The 1982 Georgetown Hoyas were a program steadily on the rise in a Big East Conference that was much the same. With big John Thompson, the 6’10” head coach, patrolling the sidelines, the Hoyas made a regional final in the 1980 NCAA Tournament before losing by one point to Iowa. Then Thompson made a huge splash when he signed stud freshman center, 7’0” Patrick Ewing, the nation’s most coveted recruit. The stage was set for great things.
In the spring of 1982, Georgetown rolled to a #1 seed in the NCAA Tournament, being shipped out west. The Hoyas were a little bit under the radar, as ACC powers and fellow top seeds North Carolina and Virginia got most of the ink, but basketball observers knew that Thompson’s smothering defense and deep bench worked brilliantly around Ewing, while guard Eric “Sleepy” Floyd could hit from the outside and prevent defenses from collapsing on the freshman center. The NCAA field was 48 teams in 1982, so after a first-round bye, the Hoyas dispatched Wyoming and headed to Provo for the regionals.
Georgetown was renowned not only for great defense, but an inability to shoot the ball. They gave lie to that reputation in Provo, hitting 64 percent from the floor in a win a 58-40 win over Fresno State and then nailing 74 percent of their shots in a 69-45 rout of second-seeded Oregon State.
Floyd was voted the regional’s outstanding player, scoring 38 points in the two games, while the Hoyas’ combined rebounding advantage was 48-27. Thompson was the first African-American coach to reach the Final Four.

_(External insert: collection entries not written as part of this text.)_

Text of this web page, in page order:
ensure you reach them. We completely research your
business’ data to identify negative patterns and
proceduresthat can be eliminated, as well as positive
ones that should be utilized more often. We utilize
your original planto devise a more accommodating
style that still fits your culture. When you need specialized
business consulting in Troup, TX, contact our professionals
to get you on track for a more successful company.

The Final Four was in New Orleans, but Thompson opted to house his team in Biloxi, MS and bus them in. It was the nation’s first exposure to what would be called “Hoya Paranoia”, regarding Thompson’s closed door relationship with the press. Someone else might call it just wanting the media off your back.
Saturday’s national semifinal was a tough battle with a Louisville team that had won the national championship two years earlier. Floyd was held to 3-for-11 shooting and Ewing only scored eight points, but defense and rebounding carried the day in a 50-46 win.
The 1982 NCAA final was one of the best ever played, as Thompson went toe-to-toe with his friend Dean Smith, the Carolina coach after his first national championship. Ewing scored 23 points and grabbed 11 rebounds, while Floyd popped in 18. But a Tar Heel team that had future NBA forwards James Worthy and Sam Perkins, and a freshman guard named Michael Jordan wasn’t as easy to stop offensively.
Thompson tried a gambit of having Ewing block every shot coming his way in the early part of the game, but the five goaltending calls did nothing to psyche UNC out. Worthy scored 28 points and Carolina led 63-62 late.
Georgetown guard Fred Brown brought the ball over halfcourt looking to hold for the last shot. He inexplicably threw the ball directly to Worthy, was able to run out the clock. The lasting image for Georgetown is Thompson hugging the inconsolable Brown. Georgetown had come up short, but the Ewing era was just beginning.